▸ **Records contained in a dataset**
———
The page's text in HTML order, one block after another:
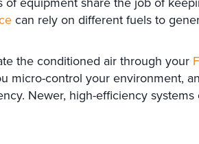
can rely on different fuels to
the conditioned air through your
micro-control your environment,
Newer, high-efficiency
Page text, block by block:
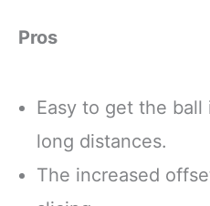
Pros
Easy to get the
long distances.
The increased
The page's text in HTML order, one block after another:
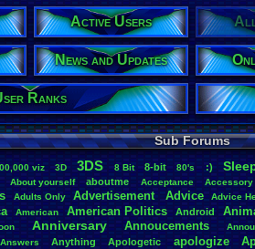
Active Users All
News and Updates
Ranks
Sub Forums
.viz 3D 3DS 8.Bit 8-bit 80's :) S
About.yourself aboutme Acceptance Accessory
Adults Only Advertisement. Advice Advice.
American American.Politics Android
Anniversary Annoucements
Answers Anything Apologetic apologize
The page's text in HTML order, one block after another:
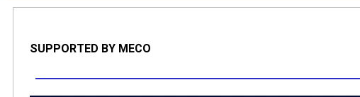
SUPPORTED BY MECO
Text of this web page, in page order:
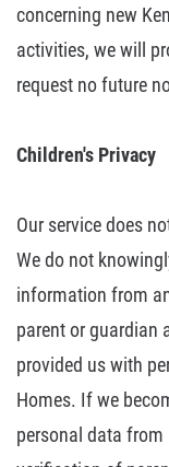
concerning new
activities, we will
request no future
Children's Privacy
Our service does
We do not
information from
parent or guardian
provided uswith
Homes. If we
personal data
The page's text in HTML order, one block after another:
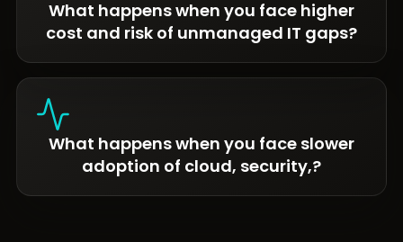
What happens when you face higher
cost and risk of unmanaged IT gaps?
What happens when you face slower
adoption of cloud, security,?
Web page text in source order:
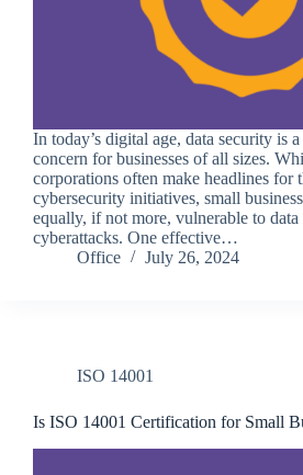
In today’s digital age, data security is
concern for businesses of all sizes.
corporations often make headlines for
cybersecurity initiatives, small
equally, if not more, vulnerable to data
cyberattacks. One effective…
Office
July 26, 2024
ISO 14001
Is ISO 14001 Certification for Small
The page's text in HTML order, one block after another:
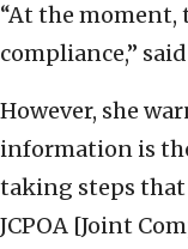
“At the moment,
compliance,”
However, she
information is
taking steps that
JCPOA [Joint
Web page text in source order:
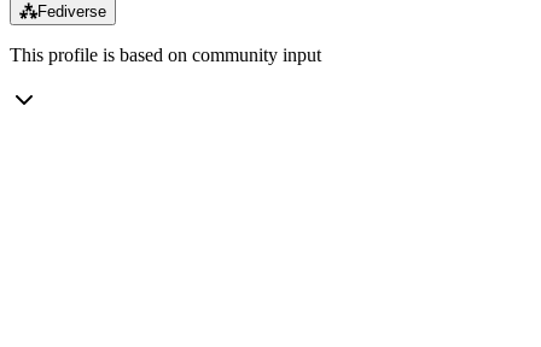
⁂Fediverse
This profile is based on community input
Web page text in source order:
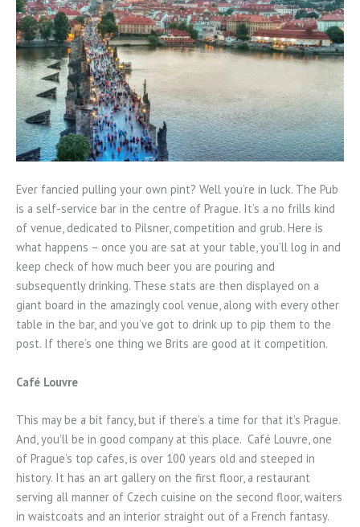
Ever fancied pulling your own pint? Well you’re in luck. The Pub
is a self-service bar in the centre of Prague. It’s a no frills kind
of venue, dedicated to Pilsner, competition and grub. Here is
what happens – once you are sat at your table, you’ll log in and
keep check of how much beer you are pouring and
subsequently drinking. These stats are then displayed on a
giant board in the amazingly cool venue, along with every other
table in the bar, and you’ve got to drink up to pip them to the
post. If there’s one thing we Brits are good at it competition.
Café Louvre
This may be a bit fancy, but if there’s a time for that it’s Prague.
And, you’ll be in good company at this place. Café Louvre, one
of Prague’s top cafes, is over 100 years old and steeped in
history. It has an art gallery on the first floor, a restaurant
serving all manner of Czech cuisine on the second floor, waiters
in waistcoats and an interior straight out of a French fantasy.
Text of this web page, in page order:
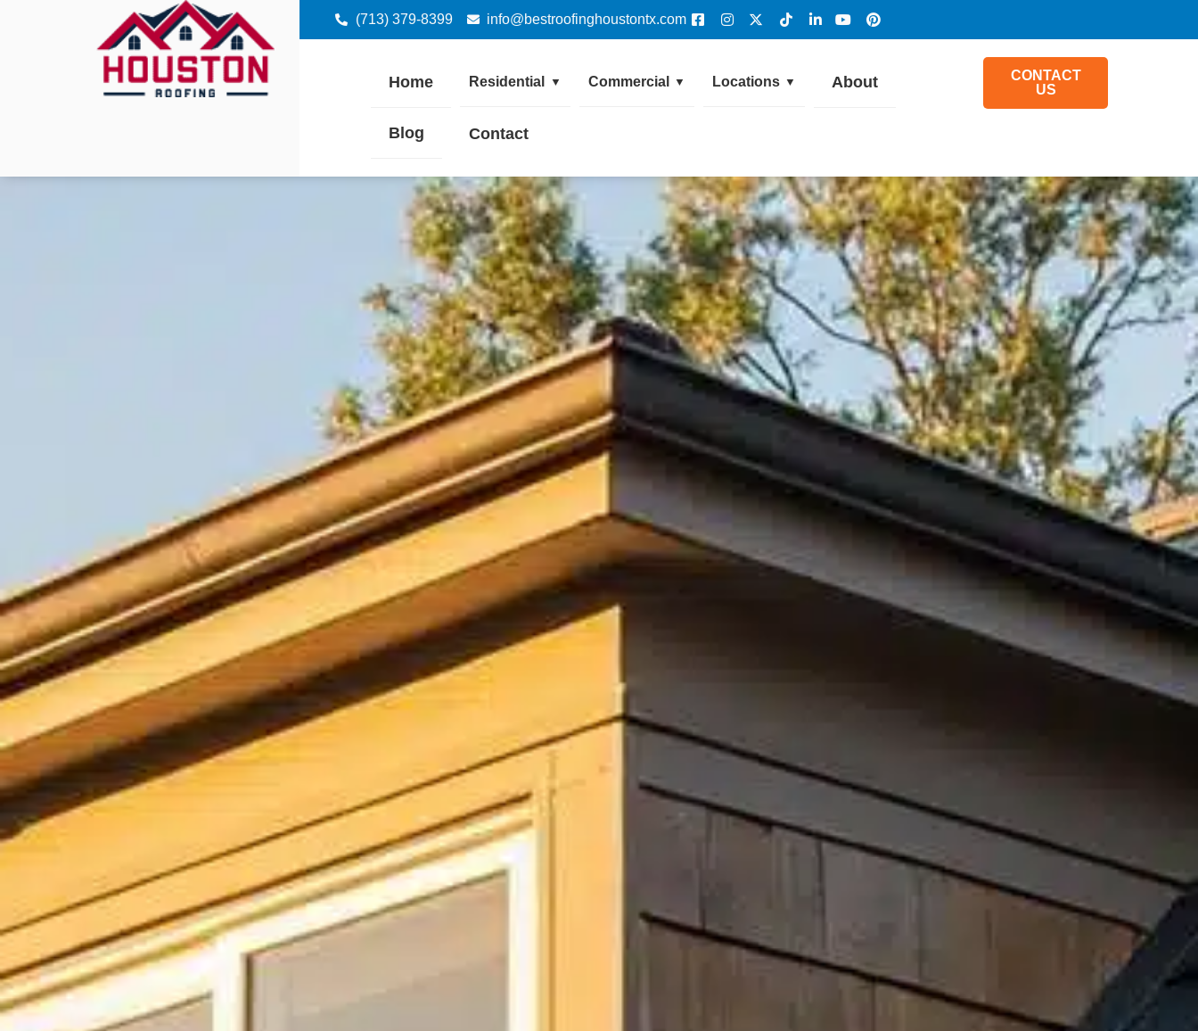
(713) 379-8399 info@bestroofinghoustontx.com
Home Residential ▼ Commercial ▼ Locations ▼ About
Blog Contact
CONTACT
US
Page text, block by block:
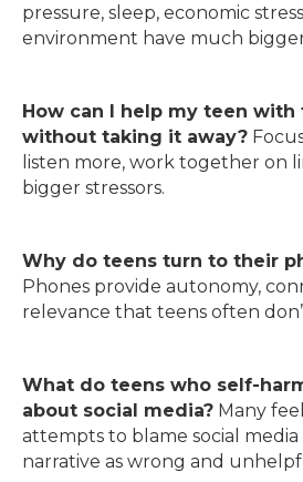
pressure, sleep, economic
environment have much
How can I help my teen
without taking it away?
listen more, work together on
bigger stressors.
Why do teens turn to their
Phones provide autonomy,
relevance that teens often
What do teens who self-
about social media? Many
attempts to blame social media
narrative as wrong and
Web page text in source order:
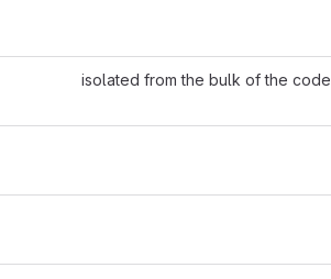
isolated from the bulk of the code
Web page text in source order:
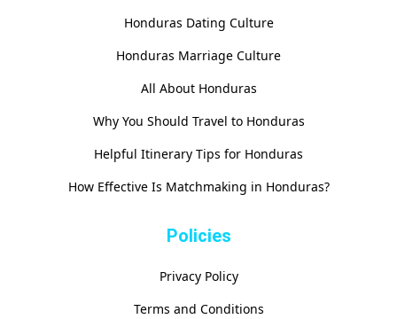
Honduras Dating Culture
Honduras Marriage Culture
All About Honduras
Why You Should Travel to Honduras
Helpful Itinerary Tips for Honduras
How Effective Is Matchmaking in Honduras?
Policies
Privacy Policy
Terms and Conditions
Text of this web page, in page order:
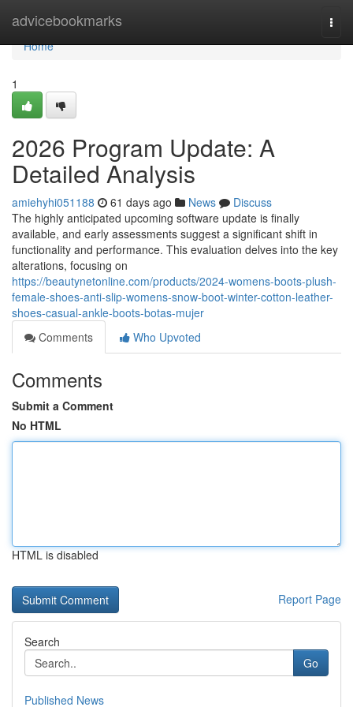
advicebookmarks
Home
Home
1
2026 Program Update: A
Detailed Analysis
amiehyhi051188 61 days ago News
Discuss
The highly anticipated upcoming software update is finally
available, and early assessments suggest a significant shift in
functionality and performance. This evaluation delves into the key
alterations, focusing on
https://beautynetonline.com/products/2024-womens-boots-plush-
female-shoes-anti-slip-womens-snow-boot-winter-cotton-leather-
shoes-casual-ankle-boots-botas-mujer
Comments
Who Upvoted
Comments
Submit a Comment
No HTML
HTML is disabled
Report Page
Search
Go
Published News
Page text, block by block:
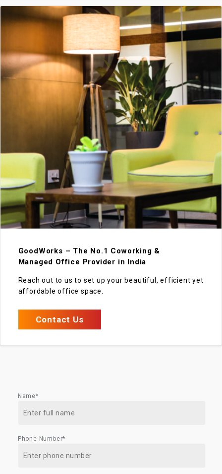
GoodWorks – The No.1 Coworking &
Managed Office Provider in India
Reach out to us to set up your beautiful, efficient yet
affordable office space.
Contact Us
Name*
Phone Number*
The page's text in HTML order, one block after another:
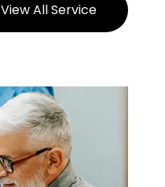
View All Service
View All Service
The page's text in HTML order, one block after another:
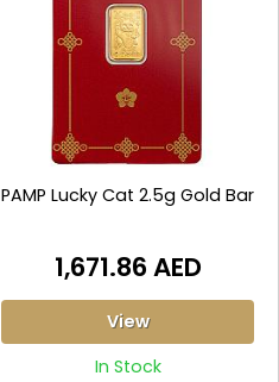
PAMP Lucky Cat 2.5g Gold Bar
1,671.86 AED
View
In Stock
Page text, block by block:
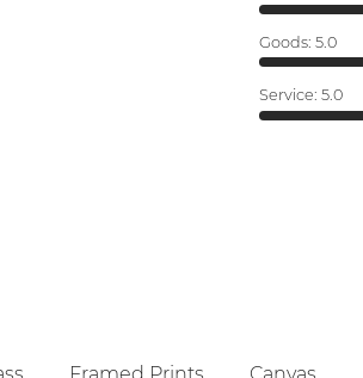
Goods: 5.0
Service: 5.0
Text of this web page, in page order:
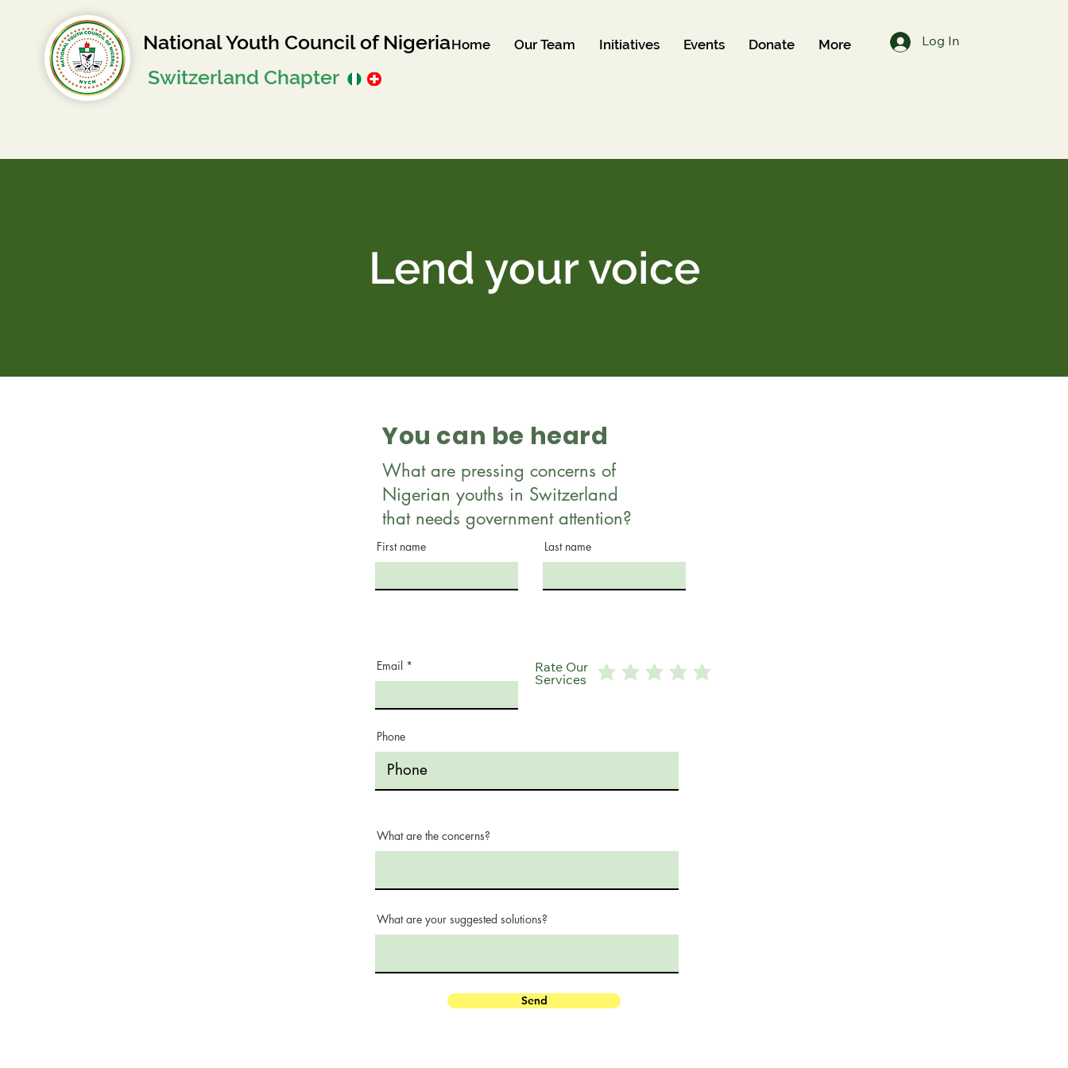
National Youth Council of Nigeria
Switzerland Chapter
Home Our Team Initiatives Events Donate More Log In
Lend your voice
You can be heard
What are pressing concerns of
Nigerian youths in Switzerland
that needs government attention?
First name Last name
Email
Rate Our
Services
Phone
What are the concerns?
What are your suggested solutions?
Send
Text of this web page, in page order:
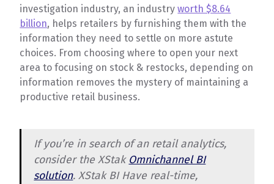
investigation industry, an industryworth $8.64
billion, helps retailers by furnishing them with the
information they need to settle on more astute
choices. From choosing where to open your next
area to focusing on stock & restocks, depending on
information removes the mystery of maintaining a
productive retail business.
If you’re in search of an retail analytics,
consider the XStak Omnichannel BI
solution. XStak BI Have real-time,
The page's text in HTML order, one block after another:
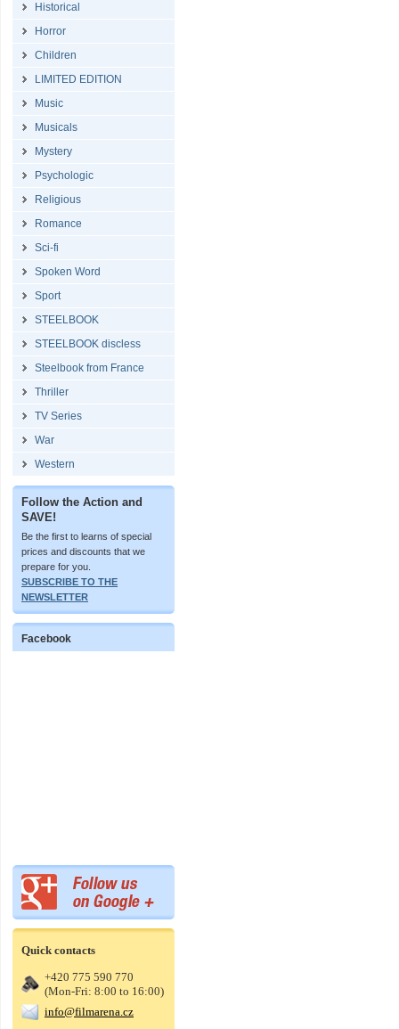
Historical
Horror
Children
LIMITED EDITION
Music
Musicals
Mystery
Psychologic
Religious
Romance
Sci-fi
Spoken Word
Sport
STEELBOOK
STEELBOOK discless
Steelbook from France
Thriller
TV Series
War
Western
Follow the Action and
SAVE!
Be the first to learns of special
prices and discounts that we
prepare for you.
SUBSCRIBE TO THE
NEWSLETTER
Facebook
Quick contacts
+420 775 590 770
(Mon-Fri: 8:00 to 16:00)
info@filmarena.cz
———
▸ **Task to complete**
Repeat all entries exactly, pictures excluded.

▸ **Exercise response**
The page's text in HTML order, one block after another:
can rely on different fuels to
the conditioned air through your
micro-control your environment,
Newer, high-efficiency
Page text, block by block:
Pros
Easy to get the
long distances.
The increased
The page's text in HTML order, one block after another:
Active Users All
News and Updates
Ranks
Sub Forums
.viz 3D 3DS 8.Bit 8-bit 80's :) S
About.yourself aboutme Acceptance Accessory
Adults Only Advertisement. Advice Advice.
American American.Politics Android
Anniversary Annoucements
Answers Anything Apologetic apologize
The page's text in HTML order, one block after another:
SUPPORTED BY MECO
Text of this web page, in page order:
concerning new
activities, we will
request no future
Children's Privacy
Our service does
We do not
information from
parent or guardian
provided uswith
Homes. If we
personal data
The page's text in HTML order, one block after another:
What happens when you face higher
cost and risk of unmanaged IT gaps?
What happens when you face slower
adoption of cloud, security,?
Web page text in source order:
In today’s digital age, data security is
concern for businesses of all sizes.
corporations often make headlines for
cybersecurity initiatives, small
equally, if not more, vulnerable to data
cyberattacks. One effective…
Office
July 26, 2024
ISO 14001
Is ISO 14001 Certification for Small
The page's text in HTML order, one block after another:
“At the moment,
compliance,”
However, she
information is
taking steps that
JCPOA [Joint
Web page text in source order:
⁂Fediverse
This profile is based on community input
Web page text in source order:
Ever fancied pulling your own pint? Well you’re in luck. The Pub
is a self-service bar in the centre of Prague. It’s a no frills kind
of venue, dedicated to Pilsner, competition and grub. Here is
what happens – once you are sat at your table, you’ll log in and
keep check of how much beer you are pouring and
subsequently drinking. These stats are then displayed on a
giant board in the amazingly cool venue, along with every other
table in the bar, and you’ve got to drink up to pip them to the
post. If there’s one thing we Brits are good at it competition.
Café Louvre
This may be a bit fancy, but if there’s a time for that it’s Prague.
And, you’ll be in good company at this place. Café Louvre, one
of Prague’s top cafes, is over 100 years old and steeped in
history. It has an art gallery on the first floor, a restaurant
serving all manner of Czech cuisine on the second floor, waiters
in waistcoats and an interior straight out of a French fantasy.
Text of this web page, in page order:
(713) 379-8399 info@bestroofinghoustontx.com
Home Residential ▼ Commercial ▼ Locations ▼ About
Blog Contact
CONTACT
US
Page text, block by block:
pressure, sleep, economic
environment have much
How can I help my teen
without taking it away?
listen more, work together on
bigger stressors.
Why do teens turn to their
Phones provide autonomy,
relevance that teens often
What do teens who self-
about social media? Many
attempts to blame social media
narrative as wrong and
Web page text in source order:
isolated from the bulk of the code
Web page text in source order:
Honduras Dating Culture
Honduras Marriage Culture
All About Honduras
Why You Should Travel to Honduras
Helpful Itinerary Tips for Honduras
How Effective Is Matchmaking in Honduras?
Policies
Privacy Policy
Terms and Conditions
Text of this web page, in page order:
advicebookmarks
Home
Home
1
2026 Program Update: A
Detailed Analysis
amiehyhi051188 61 days ago News
Discuss
The highly anticipated upcoming software update is finally
available, and early assessments suggest a significant shift in
functionality and performance. This evaluation delves into the key
alterations, focusing on
https://beautynetonline.com/products/2024-womens-boots-plush-
female-shoes-anti-slip-womens-snow-boot-winter-cotton-leather-
shoes-casual-ankle-boots-botas-mujer
Comments
Who Upvoted
Comments
Submit a Comment
No HTML
HTML is disabled
Report Page
Search
Go
Published News
Page text, block by block:
GoodWorks – The No.1 Coworking &
Managed Office Provider in India
Reach out to us to set up your beautiful, efficient yet
affordable office space.
Contact Us
Name*
Phone Number*
The page's text in HTML order, one block after another:
View All Service
View All Service
The page's text in HTML order, one block after another:
PAMP Lucky Cat 2.5g Gold Bar
1,671.86 AED
View
In Stock
Page text, block by block:
Goods: 5.0
Service: 5.0
Text of this web page, in page order:
National Youth Council of Nigeria
Switzerland Chapter
Home Our Team Initiatives Events Donate More Log In
Lend your voice
You can be heard
What are pressing concerns of
Nigerian youths in Switzerland
that needs government attention?
First name Last name
Email
Rate Our
Services
Phone
What are the concerns?
What are your suggested solutions?
Send
Text of this web page, in page order:
investigation industry, an industryworth $8.64
billion, helps retailers by furnishing them with the
information they need to settle on more astute
choices. From choosing where to open your next
area to focusing on stock & restocks, depending on
information removes the mystery of maintaining a
productive retail business.
If you’re in search of an retail analytics,
consider the XStak Omnichannel BI
solution. XStak BI Have real-time,
The page's text in HTML order, one block after another:
Historical
Horror
Children
LIMITED EDITION
Music
Musicals
Mystery
Psychologic
Religious
Romance
Sci-fi
Spoken Word
Sport
STEELBOOK
STEELBOOK discless
Steelbook from France
Thriller
TV Series
War
Western
Follow the Action and
SAVE!
Be the first to learns of special
prices and discounts that we
prepare for you.
SUBSCRIBE TO THE
NEWSLETTER
Facebook
Quick contacts
+420 775 590 770
(Mon-Fri: 8:00 to 16:00)
info@filmarena.cz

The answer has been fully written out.